5.2.3 Samenwerking met mammografische eenheden (ME) In de samenwerkingsovereenkomst tussen de ME en het CvKO staat dat de mammografische eenheid de vrouw benadert op een respectvolle en klantvriendelijke wijze en haar informatie verstrekt over het verloop en de vooren nadelen van het bevolkingsonderzoek naar borstkanker. Ter ondersteuning zal hiervoor een tool uitgewerkt worden op vraag van de Vlaamse Werkgroep Bevolkingsonderzoek naar Borstkanker De ME worden ook aangesproken om actiemateriaal ter beschikking te stellen van het doelpubliek. Zij verlenen regelmatig hun medewerking aan lokale sensibiliseringsprojecten (bv Actie 2012,…).
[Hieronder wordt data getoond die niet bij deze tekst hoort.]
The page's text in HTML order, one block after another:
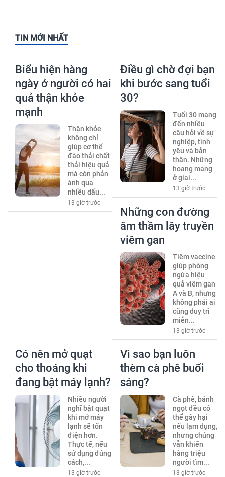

Sommige ME werken ook actief mee aan de organisatie van groepsscreening en aan de randactiviteiten. Een aantal radiologen verbonden aan de ME gaven ook in 2012 infosessies over BKO aan de hand van de consensuspresentatie. Sporadisch wordt voor specifieke projecten de mammobiel buiten de normale planning ingeschakeld (bv Mamma’Care, actie in Lommel).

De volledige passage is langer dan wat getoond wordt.